- _Data supplied_:
--- START ---

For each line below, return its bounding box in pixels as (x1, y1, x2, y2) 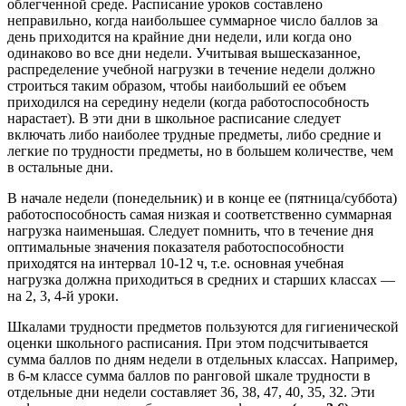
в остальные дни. (7, 159, 113, 175)
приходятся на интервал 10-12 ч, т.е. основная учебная (7, 255, 343, 271)
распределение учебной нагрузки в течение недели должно (7, 61, 375, 77)
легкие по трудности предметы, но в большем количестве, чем (7, 142, 393, 159)
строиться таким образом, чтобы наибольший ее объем (7, 77, 346, 93)
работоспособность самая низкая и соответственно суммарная (7, 206, 391, 222)
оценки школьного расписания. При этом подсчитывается (7, 334, 368, 351)
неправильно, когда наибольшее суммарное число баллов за (7, 12, 378, 28)
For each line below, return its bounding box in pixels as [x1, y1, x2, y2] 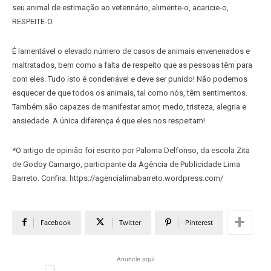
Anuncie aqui [117, 255, 154, 263]
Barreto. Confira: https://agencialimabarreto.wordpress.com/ [12, 173, 223, 183]
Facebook [41, 217, 71, 227]
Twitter [119, 217, 141, 227]
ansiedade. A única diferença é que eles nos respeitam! [12, 116, 205, 125]
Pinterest [185, 217, 213, 227]
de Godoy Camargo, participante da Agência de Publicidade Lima [12, 159, 240, 169]
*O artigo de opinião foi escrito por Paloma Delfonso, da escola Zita [12, 145, 250, 155]
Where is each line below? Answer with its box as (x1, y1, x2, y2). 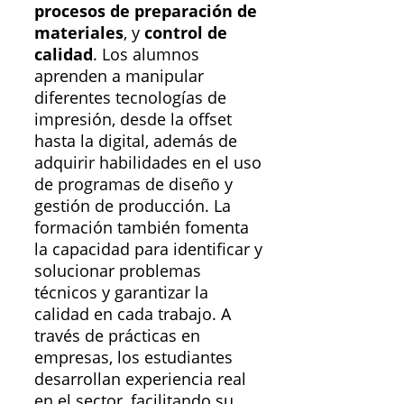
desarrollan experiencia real (34, 368, 246, 390)
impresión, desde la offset (34, 108, 232, 131)
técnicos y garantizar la (34, 281, 208, 304)
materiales (34, 22, 124, 44)
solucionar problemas (34, 260, 201, 282)
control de (144, 22, 227, 44)
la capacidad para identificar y (34, 238, 262, 261)
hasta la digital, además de (34, 130, 237, 152)
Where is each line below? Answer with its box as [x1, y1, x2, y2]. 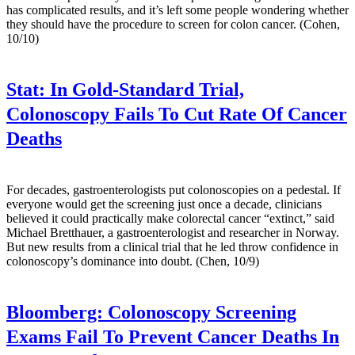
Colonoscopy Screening [103, 302, 296, 323]
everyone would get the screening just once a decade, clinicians [6, 197, 322, 212]
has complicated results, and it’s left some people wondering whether [6, 3, 349, 17]
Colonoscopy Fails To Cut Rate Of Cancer [6, 104, 347, 125]
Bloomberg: [6, 302, 103, 323]
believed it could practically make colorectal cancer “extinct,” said [6, 212, 334, 226]
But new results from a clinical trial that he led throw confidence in [6, 240, 338, 254]
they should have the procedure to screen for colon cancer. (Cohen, [6, 17, 340, 32]
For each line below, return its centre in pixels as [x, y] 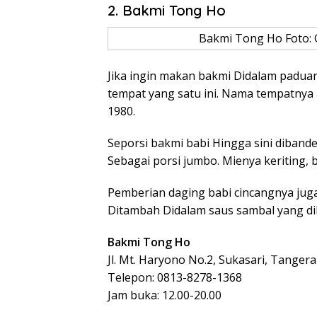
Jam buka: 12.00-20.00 [165, 295]
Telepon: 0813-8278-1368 [175, 277]
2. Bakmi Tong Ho [167, 10]
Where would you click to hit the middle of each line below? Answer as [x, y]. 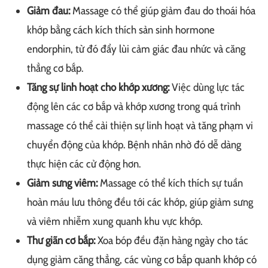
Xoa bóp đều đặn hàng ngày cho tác [172, 240]
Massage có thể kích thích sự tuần [170, 183]
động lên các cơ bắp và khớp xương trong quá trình [134, 106]
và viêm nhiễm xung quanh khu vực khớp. [115, 221]
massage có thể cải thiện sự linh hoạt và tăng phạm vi [140, 125]
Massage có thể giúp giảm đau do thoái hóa [163, 10]
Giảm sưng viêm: [62, 183]
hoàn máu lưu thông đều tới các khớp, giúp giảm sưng [140, 202]
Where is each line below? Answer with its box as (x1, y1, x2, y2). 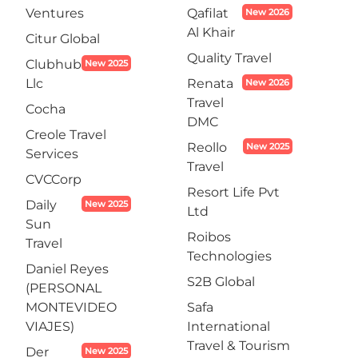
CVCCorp (26, 172, 82, 187)
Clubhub (26, 57, 82, 72)
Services (26, 146, 78, 161)
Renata (187, 76, 233, 91)
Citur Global (26, 31, 100, 46)
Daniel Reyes (26, 261, 109, 276)
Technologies (187, 249, 272, 264)
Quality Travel (187, 50, 272, 66)
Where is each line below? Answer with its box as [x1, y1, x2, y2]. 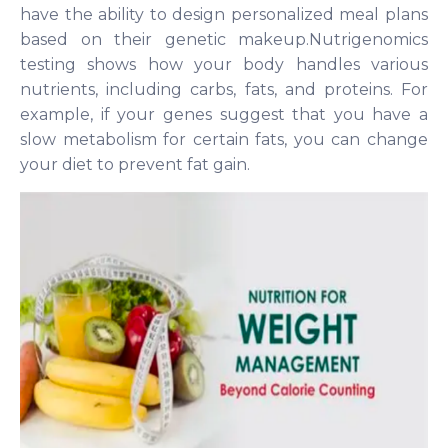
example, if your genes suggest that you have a [20, 105, 428, 125]
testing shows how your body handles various [20, 55, 428, 75]
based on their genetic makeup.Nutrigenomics [20, 30, 428, 50]
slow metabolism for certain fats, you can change [20, 130, 428, 150]
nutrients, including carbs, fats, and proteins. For [20, 80, 428, 100]
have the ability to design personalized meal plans [20, 5, 428, 25]
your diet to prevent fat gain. [20, 155, 250, 175]
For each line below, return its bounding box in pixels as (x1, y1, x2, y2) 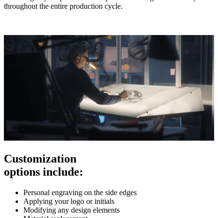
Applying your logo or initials (23, 197, 114, 205)
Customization (4, 152, 76, 165)
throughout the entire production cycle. (4, 2, 123, 11)
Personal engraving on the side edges (23, 188, 137, 197)
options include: (4, 165, 83, 178)
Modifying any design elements (23, 205, 120, 214)
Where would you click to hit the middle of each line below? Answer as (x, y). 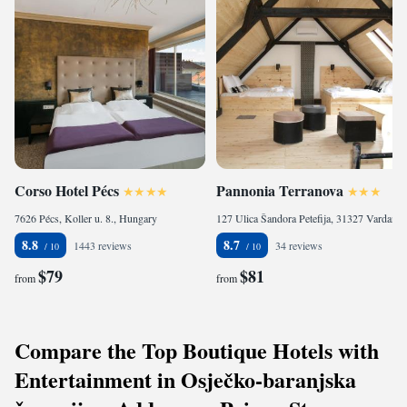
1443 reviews (103, 245)
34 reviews (299, 245)
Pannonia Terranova (280, 190)
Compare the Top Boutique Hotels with (197, 350)
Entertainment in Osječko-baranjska (185, 379)
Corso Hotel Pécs (67, 190)
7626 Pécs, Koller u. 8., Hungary (86, 218)
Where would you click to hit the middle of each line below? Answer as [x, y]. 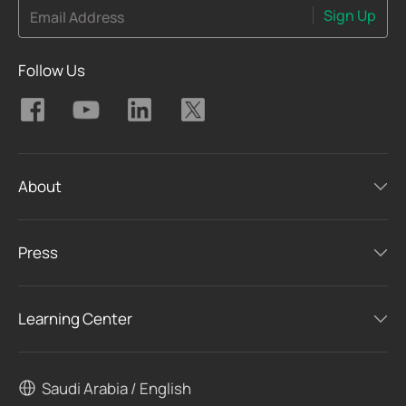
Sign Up [350, 16]
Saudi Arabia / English [116, 388]
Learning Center [75, 319]
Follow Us [52, 71]
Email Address [77, 17]
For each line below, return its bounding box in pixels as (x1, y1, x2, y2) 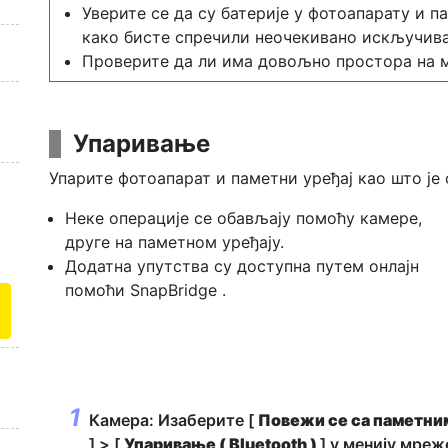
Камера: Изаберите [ (89, 410, 258, 430)
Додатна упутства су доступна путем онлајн (65, 256, 419, 276)
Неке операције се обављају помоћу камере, (65, 208, 422, 228)
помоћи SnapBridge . (65, 280, 226, 300)
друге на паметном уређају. (65, 232, 284, 252)
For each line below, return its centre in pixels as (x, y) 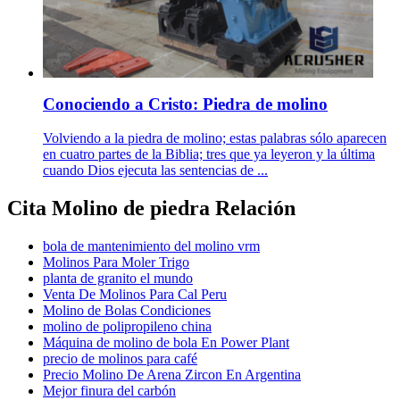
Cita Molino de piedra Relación (151, 208)
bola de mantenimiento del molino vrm (151, 246)
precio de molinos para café (120, 359)
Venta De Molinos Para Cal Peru (135, 295)
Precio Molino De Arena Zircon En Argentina (172, 375)
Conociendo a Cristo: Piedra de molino (185, 104)
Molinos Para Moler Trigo (116, 262)
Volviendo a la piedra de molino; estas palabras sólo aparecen (215, 138)

--- END ---

- _What you should do_:
Range to copy from the listing above: the line with "your diet to" through the line with "Pannonia Terranova (280, 190)". Transcribe it exactly and skip the pictures.

- _Expected output_:
your diet to prevent fat gain. [20, 155, 250, 175]
For each line below, return its bounding box in pixels as (x1, y1, x2, y2) 
Applying your logo or initials (23, 197, 114, 205)
Customization (4, 152, 76, 165)
throughout the entire production cycle. (4, 2, 123, 11)
Personal engraving on the side edges (23, 188, 137, 197)
options include: (4, 165, 83, 178)
Modifying any design elements (23, 205, 120, 214)
Where would you click to hit the middle of each line below? Answer as (x, y). 
1443 reviews (103, 245)
34 reviews (299, 245)
Pannonia Terranova (280, 190)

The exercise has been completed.